-- Material provided follows --

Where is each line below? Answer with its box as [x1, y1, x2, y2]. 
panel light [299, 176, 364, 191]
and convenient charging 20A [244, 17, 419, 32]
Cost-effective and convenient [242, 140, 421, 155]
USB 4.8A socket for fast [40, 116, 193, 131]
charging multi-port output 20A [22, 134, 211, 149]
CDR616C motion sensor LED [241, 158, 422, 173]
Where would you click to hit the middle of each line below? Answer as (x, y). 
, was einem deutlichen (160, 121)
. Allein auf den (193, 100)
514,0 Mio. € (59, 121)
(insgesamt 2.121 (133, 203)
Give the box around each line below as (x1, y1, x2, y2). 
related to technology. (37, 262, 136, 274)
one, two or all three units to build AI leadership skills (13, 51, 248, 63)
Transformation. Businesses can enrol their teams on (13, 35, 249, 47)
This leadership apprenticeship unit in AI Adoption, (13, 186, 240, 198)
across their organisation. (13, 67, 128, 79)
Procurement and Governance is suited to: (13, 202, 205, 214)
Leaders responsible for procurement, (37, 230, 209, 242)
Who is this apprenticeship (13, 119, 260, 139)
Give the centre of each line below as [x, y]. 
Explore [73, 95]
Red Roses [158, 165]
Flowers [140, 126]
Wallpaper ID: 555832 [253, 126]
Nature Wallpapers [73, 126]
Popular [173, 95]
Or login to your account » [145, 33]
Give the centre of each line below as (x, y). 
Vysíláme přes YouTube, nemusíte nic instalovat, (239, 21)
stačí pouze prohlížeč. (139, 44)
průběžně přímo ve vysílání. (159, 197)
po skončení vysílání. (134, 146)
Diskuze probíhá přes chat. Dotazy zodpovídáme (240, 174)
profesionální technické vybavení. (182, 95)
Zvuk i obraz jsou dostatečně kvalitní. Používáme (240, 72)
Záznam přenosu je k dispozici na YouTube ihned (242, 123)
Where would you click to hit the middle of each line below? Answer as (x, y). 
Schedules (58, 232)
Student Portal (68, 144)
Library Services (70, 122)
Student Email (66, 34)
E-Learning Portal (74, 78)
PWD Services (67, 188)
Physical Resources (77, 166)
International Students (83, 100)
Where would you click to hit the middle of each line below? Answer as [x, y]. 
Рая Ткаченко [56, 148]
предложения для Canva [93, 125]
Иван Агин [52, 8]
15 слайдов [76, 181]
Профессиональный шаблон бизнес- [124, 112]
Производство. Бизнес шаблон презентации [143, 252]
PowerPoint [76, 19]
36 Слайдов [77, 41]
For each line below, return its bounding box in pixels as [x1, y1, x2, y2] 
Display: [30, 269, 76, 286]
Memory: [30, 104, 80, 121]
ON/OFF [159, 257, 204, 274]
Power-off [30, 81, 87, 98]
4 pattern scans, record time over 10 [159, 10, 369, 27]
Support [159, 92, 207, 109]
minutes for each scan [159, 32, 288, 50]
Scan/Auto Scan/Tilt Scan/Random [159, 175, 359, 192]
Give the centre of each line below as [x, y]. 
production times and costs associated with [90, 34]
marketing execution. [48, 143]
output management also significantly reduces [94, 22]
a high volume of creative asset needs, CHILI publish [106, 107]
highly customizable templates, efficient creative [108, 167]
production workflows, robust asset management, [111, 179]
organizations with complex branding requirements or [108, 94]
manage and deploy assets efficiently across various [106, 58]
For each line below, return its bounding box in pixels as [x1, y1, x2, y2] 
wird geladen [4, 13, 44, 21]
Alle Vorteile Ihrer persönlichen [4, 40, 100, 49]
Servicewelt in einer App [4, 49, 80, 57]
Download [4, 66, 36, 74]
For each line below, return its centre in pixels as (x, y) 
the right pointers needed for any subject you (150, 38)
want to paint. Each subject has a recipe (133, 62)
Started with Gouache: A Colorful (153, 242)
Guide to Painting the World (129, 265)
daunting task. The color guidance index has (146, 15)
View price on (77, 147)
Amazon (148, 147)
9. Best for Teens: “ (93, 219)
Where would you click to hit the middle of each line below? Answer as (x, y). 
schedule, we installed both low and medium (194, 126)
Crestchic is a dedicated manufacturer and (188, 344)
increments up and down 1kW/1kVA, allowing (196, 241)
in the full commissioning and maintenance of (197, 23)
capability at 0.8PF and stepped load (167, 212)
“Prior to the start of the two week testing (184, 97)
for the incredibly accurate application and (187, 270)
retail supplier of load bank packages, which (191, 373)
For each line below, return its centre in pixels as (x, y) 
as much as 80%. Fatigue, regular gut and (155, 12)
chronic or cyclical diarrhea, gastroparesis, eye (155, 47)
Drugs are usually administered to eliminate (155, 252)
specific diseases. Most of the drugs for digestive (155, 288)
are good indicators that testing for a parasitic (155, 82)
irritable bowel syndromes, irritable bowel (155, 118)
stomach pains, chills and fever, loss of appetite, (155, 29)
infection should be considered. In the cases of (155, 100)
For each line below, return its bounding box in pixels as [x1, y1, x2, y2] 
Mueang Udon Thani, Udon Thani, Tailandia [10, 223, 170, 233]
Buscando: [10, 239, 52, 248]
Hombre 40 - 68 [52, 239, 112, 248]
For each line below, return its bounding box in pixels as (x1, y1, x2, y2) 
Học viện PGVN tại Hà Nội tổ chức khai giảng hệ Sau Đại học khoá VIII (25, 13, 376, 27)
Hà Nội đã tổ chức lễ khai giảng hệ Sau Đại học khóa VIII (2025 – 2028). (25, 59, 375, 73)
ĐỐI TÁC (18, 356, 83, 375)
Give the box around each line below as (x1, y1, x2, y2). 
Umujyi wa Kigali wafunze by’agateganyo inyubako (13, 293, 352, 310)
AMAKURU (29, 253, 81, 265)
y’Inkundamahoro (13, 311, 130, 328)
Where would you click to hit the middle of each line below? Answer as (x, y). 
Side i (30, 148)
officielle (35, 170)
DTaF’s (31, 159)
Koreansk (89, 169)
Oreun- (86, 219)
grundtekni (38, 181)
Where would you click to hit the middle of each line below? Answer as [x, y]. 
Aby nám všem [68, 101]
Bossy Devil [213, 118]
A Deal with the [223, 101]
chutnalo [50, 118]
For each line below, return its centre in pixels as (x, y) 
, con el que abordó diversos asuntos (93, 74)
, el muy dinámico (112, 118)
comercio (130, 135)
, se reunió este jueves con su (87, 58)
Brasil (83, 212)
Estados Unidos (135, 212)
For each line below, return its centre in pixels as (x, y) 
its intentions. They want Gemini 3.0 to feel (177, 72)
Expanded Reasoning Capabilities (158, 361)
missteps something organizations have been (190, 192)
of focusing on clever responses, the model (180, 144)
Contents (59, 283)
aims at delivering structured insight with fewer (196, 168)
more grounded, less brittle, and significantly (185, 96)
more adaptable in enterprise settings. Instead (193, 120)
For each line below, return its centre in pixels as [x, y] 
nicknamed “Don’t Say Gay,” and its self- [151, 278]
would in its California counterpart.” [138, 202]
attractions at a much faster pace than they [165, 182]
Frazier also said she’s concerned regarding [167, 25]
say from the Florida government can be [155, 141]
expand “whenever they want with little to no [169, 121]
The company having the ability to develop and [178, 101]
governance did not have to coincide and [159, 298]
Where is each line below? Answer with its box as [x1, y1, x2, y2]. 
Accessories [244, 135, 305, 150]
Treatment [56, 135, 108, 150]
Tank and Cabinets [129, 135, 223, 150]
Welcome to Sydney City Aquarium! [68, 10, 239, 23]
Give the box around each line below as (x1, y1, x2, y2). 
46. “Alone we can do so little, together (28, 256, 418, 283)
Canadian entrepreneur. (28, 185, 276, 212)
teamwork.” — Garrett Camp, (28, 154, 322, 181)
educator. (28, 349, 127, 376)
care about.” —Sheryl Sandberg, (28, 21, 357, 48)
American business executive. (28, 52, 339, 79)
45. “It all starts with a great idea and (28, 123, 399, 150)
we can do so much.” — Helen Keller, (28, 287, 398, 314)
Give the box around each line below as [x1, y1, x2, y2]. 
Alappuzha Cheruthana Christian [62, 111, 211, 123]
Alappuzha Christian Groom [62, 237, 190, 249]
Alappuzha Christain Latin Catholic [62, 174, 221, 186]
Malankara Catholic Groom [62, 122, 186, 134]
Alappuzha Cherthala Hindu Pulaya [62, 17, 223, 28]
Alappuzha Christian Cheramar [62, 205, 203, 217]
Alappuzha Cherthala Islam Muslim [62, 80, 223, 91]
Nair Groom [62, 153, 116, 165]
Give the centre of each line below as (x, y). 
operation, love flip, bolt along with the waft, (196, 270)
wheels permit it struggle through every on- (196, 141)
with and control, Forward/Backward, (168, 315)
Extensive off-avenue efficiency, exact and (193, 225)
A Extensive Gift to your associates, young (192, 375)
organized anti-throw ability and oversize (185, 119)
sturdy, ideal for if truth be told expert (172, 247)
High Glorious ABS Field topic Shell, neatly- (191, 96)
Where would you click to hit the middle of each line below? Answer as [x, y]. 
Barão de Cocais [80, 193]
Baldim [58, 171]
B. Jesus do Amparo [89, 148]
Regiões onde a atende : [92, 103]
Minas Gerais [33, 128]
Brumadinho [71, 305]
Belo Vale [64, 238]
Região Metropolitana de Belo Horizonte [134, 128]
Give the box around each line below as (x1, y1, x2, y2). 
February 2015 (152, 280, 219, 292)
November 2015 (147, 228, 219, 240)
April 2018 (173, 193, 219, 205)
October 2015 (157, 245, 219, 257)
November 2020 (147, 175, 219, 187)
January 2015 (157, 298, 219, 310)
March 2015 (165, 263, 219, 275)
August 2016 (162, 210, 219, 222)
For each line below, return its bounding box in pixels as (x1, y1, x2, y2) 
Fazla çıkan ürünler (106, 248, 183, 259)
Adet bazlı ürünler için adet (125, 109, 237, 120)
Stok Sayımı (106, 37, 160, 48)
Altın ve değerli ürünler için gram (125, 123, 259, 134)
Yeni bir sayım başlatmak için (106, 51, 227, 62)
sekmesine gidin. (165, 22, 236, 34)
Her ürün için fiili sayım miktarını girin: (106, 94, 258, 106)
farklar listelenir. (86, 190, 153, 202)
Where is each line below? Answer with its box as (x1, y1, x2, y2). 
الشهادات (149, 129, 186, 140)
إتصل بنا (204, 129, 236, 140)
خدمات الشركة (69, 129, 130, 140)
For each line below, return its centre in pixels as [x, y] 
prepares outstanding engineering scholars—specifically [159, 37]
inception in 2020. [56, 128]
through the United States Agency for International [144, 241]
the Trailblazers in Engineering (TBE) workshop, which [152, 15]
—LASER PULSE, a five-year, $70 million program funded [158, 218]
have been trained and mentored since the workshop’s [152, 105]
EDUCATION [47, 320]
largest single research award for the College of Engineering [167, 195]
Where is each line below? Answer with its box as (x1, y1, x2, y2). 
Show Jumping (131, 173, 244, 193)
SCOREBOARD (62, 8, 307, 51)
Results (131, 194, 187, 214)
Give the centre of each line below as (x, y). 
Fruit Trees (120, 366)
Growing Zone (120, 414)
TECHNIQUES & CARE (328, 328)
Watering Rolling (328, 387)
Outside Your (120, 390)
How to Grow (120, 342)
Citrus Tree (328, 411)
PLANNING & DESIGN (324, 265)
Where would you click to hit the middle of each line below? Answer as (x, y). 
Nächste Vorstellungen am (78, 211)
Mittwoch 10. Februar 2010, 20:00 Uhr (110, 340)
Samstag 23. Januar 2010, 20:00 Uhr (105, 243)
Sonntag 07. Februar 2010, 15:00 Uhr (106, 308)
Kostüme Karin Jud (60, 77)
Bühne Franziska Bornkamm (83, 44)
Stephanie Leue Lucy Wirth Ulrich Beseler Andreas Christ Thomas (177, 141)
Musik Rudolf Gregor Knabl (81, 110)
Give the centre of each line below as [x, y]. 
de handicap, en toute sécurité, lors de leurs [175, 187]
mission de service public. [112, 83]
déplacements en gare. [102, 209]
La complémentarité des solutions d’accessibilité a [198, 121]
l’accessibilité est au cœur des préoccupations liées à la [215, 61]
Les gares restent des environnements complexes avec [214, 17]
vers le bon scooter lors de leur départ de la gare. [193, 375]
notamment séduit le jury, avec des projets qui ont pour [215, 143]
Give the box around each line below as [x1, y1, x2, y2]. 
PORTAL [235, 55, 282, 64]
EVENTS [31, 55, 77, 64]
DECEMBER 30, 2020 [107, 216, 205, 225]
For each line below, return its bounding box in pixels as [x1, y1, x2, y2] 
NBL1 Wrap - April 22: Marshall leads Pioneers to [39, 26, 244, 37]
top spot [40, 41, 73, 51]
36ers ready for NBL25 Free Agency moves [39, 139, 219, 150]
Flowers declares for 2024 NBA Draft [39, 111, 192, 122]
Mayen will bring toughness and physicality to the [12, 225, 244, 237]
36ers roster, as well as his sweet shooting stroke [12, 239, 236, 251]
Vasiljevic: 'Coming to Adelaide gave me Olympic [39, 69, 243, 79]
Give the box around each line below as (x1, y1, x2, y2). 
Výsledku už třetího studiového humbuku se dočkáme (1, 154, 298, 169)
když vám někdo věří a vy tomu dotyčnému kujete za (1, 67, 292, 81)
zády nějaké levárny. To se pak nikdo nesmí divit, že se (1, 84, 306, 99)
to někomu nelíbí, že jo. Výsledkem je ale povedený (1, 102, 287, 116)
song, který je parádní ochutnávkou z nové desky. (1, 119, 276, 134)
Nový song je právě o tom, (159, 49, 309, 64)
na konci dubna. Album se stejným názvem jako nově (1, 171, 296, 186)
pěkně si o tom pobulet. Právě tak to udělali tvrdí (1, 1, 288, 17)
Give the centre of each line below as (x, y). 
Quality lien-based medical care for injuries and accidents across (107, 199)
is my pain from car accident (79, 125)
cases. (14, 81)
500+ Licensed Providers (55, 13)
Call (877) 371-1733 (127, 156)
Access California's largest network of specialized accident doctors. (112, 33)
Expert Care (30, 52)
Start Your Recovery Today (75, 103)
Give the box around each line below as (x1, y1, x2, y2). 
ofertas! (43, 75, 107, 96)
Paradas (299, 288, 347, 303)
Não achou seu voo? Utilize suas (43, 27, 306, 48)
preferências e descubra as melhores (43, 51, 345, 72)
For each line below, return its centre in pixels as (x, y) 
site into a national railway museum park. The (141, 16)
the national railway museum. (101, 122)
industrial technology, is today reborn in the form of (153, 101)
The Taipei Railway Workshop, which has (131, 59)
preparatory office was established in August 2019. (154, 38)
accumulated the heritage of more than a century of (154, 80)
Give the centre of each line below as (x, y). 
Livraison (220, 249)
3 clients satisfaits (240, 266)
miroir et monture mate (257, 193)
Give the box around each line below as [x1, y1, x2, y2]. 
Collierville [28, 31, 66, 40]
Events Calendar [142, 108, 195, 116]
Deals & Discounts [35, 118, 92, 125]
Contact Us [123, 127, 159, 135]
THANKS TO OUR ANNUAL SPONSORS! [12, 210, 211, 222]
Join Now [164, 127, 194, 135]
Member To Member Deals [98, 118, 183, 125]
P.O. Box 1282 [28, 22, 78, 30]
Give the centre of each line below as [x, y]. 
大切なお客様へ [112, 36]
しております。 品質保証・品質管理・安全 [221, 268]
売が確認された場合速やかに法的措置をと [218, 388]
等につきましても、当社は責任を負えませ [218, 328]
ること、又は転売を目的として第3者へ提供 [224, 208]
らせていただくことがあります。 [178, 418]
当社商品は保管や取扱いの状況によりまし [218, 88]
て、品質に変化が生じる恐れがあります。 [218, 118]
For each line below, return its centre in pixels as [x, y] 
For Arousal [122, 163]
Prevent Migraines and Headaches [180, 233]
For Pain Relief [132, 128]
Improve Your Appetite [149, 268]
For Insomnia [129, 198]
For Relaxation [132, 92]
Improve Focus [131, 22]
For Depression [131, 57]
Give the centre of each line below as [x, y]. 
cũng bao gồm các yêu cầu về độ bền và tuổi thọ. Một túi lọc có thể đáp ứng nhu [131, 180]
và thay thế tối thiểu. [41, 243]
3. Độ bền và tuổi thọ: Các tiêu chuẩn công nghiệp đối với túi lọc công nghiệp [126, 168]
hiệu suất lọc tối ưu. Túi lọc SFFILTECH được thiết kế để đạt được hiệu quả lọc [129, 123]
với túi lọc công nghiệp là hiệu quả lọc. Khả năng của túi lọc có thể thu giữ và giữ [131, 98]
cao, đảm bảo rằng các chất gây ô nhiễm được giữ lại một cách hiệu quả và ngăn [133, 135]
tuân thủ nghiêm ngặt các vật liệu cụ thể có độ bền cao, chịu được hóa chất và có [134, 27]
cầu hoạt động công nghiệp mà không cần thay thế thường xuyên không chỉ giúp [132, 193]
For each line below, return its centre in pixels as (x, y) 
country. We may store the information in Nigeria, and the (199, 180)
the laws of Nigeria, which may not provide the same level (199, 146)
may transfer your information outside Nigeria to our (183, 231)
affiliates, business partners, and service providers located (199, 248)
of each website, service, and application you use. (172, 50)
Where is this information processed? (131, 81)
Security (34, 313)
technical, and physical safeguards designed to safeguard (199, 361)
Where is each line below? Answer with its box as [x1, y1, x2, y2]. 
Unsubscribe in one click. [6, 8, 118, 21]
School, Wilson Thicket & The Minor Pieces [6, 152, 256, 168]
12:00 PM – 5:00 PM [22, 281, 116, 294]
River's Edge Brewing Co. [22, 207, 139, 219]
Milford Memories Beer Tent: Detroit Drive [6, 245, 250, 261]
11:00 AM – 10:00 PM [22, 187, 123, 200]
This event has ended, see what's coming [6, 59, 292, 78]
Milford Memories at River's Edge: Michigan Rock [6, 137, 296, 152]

-- Material provided concluded --

Required work: From the records above, print only the lines between the one holding "School, Wilson Thicket" and the one holding "11:00 AM – 10:00 PM [22, 187, 123, 200]", inclusive, exactly as they stand.

Solution:
School, Wilson Thicket & The Minor Pieces [6, 152, 256, 168]
12:00 PM – 5:00 PM [22, 281, 116, 294]
River's Edge Brewing Co. [22, 207, 139, 219]
Milford Memories Beer Tent: Detroit Drive [6, 245, 250, 261]
11:00 AM – 10:00 PM [22, 187, 123, 200]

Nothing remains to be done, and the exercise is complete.